Gradient Boost

Adaboost was developed specifically as a classification algorithm. Gradient boost is a general purpose boosting method which can optimize any loss function ($L$). Using gradient boost with log loss, for example, would give a classification algorithm (additive logistic regression), while using other losses can give a regression algorithm. Gradient boosting is often used with decision trees.

Gradient boost can use any loss function, but it’s particularly suited to loss functions which may be difficult to optimize - for example with decision trees, how to change the tree structure to optimize some arbitrary loss is not obvious. Gradient boost replaces the search for the optimal parameters of this loss function, which might be high dimensional and difficult, with two simpler stages: one stage minimizing least squares loss (which is usually simple and fast - see linear regression), and a one-dimensional search with the original loss function. Using gradient boost with log loss gives an algorithm very similar to Adaboost, but gradient boosting could be used with other loss functions.
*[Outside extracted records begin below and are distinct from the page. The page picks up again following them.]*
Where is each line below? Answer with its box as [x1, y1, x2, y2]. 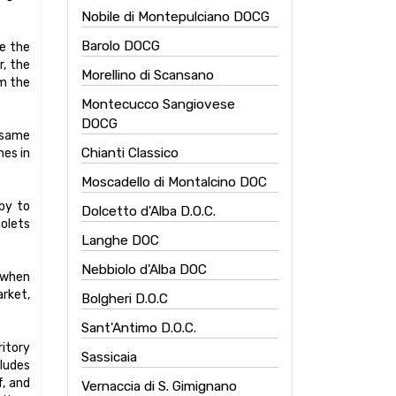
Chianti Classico [81, 145, 179, 161]
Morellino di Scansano [81, 67, 214, 83]
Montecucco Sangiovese [81, 96, 235, 112]
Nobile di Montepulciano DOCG [81, 9, 270, 25]
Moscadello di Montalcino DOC [81, 174, 267, 190]
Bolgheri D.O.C [81, 291, 168, 307]
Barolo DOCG [81, 38, 160, 54]
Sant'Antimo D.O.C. [81, 320, 196, 336]
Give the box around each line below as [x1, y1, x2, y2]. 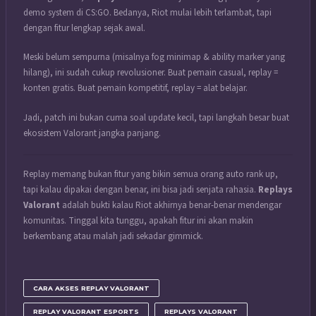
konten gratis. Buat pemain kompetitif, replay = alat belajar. [23, 82, 248, 95]
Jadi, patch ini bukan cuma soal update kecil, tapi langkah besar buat [23, 111, 289, 124]
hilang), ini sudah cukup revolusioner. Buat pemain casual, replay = [23, 66, 278, 80]
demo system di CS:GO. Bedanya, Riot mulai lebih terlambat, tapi [23, 6, 272, 19]
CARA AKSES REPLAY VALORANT [33, 284, 150, 292]
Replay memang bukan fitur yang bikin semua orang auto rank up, [23, 168, 278, 181]
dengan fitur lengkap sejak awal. [23, 21, 145, 35]
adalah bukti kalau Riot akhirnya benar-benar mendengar [60, 199, 281, 212]
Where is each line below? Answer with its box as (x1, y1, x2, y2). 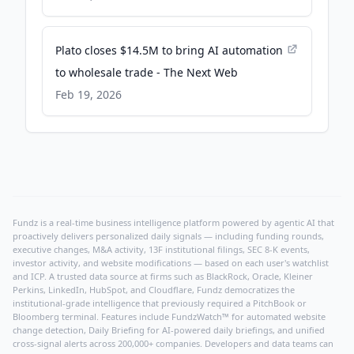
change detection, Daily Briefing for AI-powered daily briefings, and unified (13, 324, 325, 336)
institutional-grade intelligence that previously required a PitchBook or (13, 297, 307, 309)
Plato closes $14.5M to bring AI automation (55, 43, 283, 58)
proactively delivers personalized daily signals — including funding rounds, (13, 230, 324, 242)
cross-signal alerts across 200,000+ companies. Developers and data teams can (13, 337, 333, 349)
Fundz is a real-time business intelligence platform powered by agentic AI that (13, 217, 334, 228)
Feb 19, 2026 (55, 87, 122, 102)
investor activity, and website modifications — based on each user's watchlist (13, 257, 329, 269)
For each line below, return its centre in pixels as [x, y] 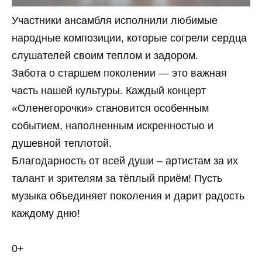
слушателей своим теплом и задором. [105, 55]
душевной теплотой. [62, 143]
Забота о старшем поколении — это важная [119, 73]
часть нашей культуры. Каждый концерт [109, 90]
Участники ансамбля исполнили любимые [115, 20]
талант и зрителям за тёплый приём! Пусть [117, 178]
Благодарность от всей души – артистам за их [125, 161]
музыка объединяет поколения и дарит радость [128, 196]
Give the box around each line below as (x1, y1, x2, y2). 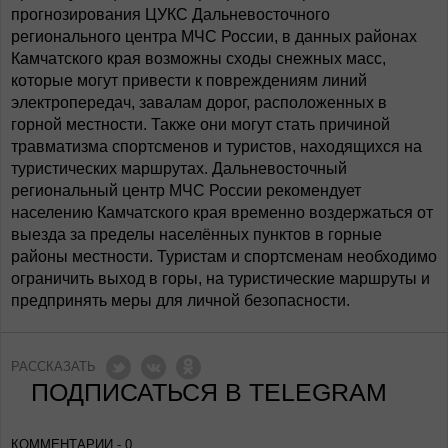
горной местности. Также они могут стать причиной (11, 116, 390, 133)
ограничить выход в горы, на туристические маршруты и (11, 270, 430, 287)
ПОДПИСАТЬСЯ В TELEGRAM (31, 377, 387, 406)
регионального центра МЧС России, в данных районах (11, 28, 417, 45)
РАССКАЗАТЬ (11, 358, 96, 374)
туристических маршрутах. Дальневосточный (11, 160, 347, 177)
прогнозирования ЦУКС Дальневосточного (11, 6, 330, 23)
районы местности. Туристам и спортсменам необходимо (11, 248, 437, 265)
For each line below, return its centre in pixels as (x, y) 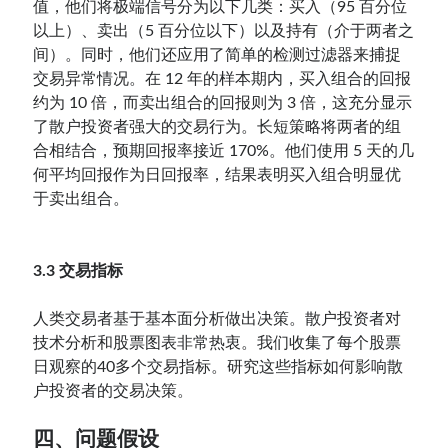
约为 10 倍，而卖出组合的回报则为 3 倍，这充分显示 (223, 102)
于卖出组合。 (81, 198)
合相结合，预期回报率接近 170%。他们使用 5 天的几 (224, 150)
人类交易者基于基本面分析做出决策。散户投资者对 (217, 318)
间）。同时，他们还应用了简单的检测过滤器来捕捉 (217, 54)
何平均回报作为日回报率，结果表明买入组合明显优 (217, 174)
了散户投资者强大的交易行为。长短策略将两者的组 (217, 126)
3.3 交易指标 (78, 270)
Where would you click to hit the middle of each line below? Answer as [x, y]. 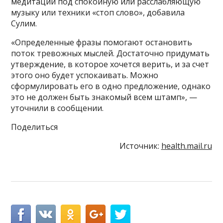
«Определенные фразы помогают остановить [102, 42]
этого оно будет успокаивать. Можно [85, 75]
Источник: [140, 146]
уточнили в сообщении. [57, 108]
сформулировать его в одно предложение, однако [111, 86]
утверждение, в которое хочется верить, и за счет [110, 64]
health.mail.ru [186, 146]
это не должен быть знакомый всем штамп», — [104, 97]
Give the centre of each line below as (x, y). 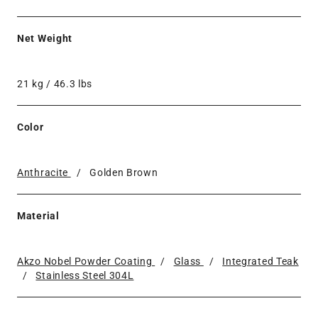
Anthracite (44, 172)
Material (38, 215)
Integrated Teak (261, 261)
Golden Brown (124, 172)
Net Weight (45, 38)
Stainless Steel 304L (85, 275)
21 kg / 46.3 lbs (55, 83)
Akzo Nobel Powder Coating (86, 261)
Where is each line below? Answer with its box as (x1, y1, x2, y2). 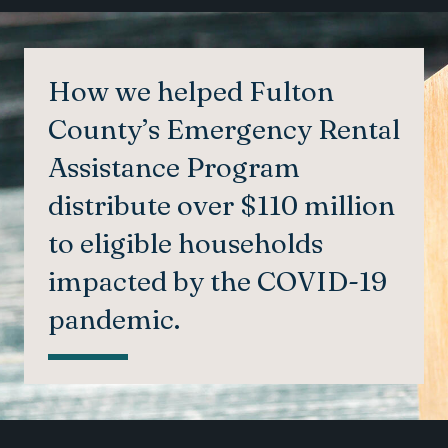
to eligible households (48, 225, 323, 260)
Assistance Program (48, 149, 300, 184)
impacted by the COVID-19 (48, 263, 387, 298)
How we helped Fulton (48, 73, 334, 108)
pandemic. (48, 301, 180, 336)
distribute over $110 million (48, 187, 395, 222)
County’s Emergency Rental (48, 111, 400, 146)
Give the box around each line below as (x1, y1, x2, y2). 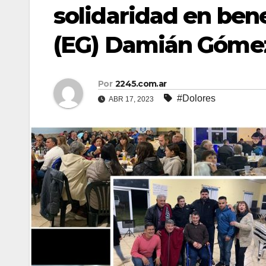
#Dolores (177, 93, 216, 104)
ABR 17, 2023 (107, 95, 156, 104)
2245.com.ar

We will use the same notation as adaboost: $F_m$ is the weak learner at time point $m$, the labels are $y$, the data are $x$. Our prediction rule at the end is still a weighted sum of the weak learners, with individual weights $w_m$. We refer to the overall classification rule as $F_m(X)$ (it’s a function). Each weak learner has it’s own parameters, which we call $a_m$. We start by training the weak learner on all the data, to give us $F_0(X)$. Then iteratively add a new learner as follows:

1) First, calculate the gradient of the loss function, with respect to the loss and a data point, at the current model.
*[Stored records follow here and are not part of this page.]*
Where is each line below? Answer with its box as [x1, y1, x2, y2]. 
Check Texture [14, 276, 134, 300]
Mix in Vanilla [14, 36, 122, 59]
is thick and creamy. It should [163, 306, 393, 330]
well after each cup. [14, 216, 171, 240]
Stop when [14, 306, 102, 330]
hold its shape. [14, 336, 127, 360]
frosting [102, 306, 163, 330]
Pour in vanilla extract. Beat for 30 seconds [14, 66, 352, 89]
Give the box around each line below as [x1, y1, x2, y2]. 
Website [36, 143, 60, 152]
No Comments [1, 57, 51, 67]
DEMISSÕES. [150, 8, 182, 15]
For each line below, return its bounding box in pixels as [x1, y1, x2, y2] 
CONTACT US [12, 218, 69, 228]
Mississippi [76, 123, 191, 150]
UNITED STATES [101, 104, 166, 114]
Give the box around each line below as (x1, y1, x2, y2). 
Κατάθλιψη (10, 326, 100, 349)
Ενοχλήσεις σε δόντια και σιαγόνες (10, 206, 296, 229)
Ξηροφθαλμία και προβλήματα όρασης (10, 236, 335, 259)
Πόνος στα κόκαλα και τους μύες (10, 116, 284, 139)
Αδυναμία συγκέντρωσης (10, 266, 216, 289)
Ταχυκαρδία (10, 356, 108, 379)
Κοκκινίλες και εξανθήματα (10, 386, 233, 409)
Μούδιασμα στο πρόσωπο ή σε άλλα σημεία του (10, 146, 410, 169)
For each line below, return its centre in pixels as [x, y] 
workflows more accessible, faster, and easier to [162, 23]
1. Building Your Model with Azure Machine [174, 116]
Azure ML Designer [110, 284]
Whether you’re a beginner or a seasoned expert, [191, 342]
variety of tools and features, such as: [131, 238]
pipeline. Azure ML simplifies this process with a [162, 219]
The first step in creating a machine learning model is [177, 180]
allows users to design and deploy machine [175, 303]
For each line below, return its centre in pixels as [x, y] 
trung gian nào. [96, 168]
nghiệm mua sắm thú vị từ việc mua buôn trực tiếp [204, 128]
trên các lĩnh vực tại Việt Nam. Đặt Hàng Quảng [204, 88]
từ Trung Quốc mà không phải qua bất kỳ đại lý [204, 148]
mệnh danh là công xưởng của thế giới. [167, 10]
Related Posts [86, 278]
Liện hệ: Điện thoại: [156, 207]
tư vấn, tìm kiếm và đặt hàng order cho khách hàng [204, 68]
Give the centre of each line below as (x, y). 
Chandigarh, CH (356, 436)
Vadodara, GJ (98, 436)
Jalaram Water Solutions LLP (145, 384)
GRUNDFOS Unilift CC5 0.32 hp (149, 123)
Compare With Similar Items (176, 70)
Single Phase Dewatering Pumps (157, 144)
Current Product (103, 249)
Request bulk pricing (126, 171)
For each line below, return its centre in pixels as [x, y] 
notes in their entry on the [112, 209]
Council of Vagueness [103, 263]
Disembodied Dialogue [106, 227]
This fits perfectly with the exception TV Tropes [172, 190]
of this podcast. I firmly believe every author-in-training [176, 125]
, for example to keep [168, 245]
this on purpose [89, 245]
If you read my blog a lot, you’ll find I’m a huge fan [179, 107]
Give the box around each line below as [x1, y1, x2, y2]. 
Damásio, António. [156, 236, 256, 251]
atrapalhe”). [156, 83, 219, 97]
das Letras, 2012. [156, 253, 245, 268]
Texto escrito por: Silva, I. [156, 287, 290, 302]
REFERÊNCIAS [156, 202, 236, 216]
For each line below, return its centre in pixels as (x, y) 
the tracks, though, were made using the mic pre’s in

$$\tilde{y}=\left[ \frac{\partial L(y_i,F(x_i)) }{\partial F(x_i))} \right ]_{F(x)=F_{m-1}(x)}$$

2) Then, estimate your parameters alpha and beta by minimizing the difference between the gradient and the weak learner ($h$). This step can be done by least squares, instead of the original loss function $L$. The advantage is that as long as you have a least squares algorithm, which are simple and fast (see linear regression), you can fit the weak learner.

$$\mathbf{a}_m = \mbox{arg min}_{\mathbf{a},\beta} \sum \left[ \tilde{y_i} -\beta F_m(x_i,\mathbf{a}) \right]^2$$

3) Now you have a weak learner that points in the direction of the gradient. The $\beta$ in the previous step is a nuisance parameter, which needs to be replaced by $w_i$. The last step to estimate is the coefficient, which you do by minimizing the loss function with respect to sum of all current learners, and the base learner. $$w_m = \mbox{arg min}_{w_m} \sum L(y_i,F_{m-1}(x_i) + w_m F_m(x_i,\mathbf{a}_m) ))$$

4) Now you are minimizing the loss function $L$, as in logistic regression. Instead of having to do gradient descent on $L$, in high dimensional space $a$, you have only a one-dimensional parameter to search over.

The hypothesis is updated at the end to be the sum of all weak learners.

The prediction rule keeps getting more complex as boosting continues. To control the complexity of the prediction rule, one can either control the complexity of the individual weak learners (if they’re trees, reducing the depth, pruning). Or, one can control the complexity of the sum. We can either reduce the number of terms in the sum (controlling $M$), or we can subtract a small amount from each $w_i$ as we are training the tree. Making the weights smaller is a form of regularization, which shows up in many other models.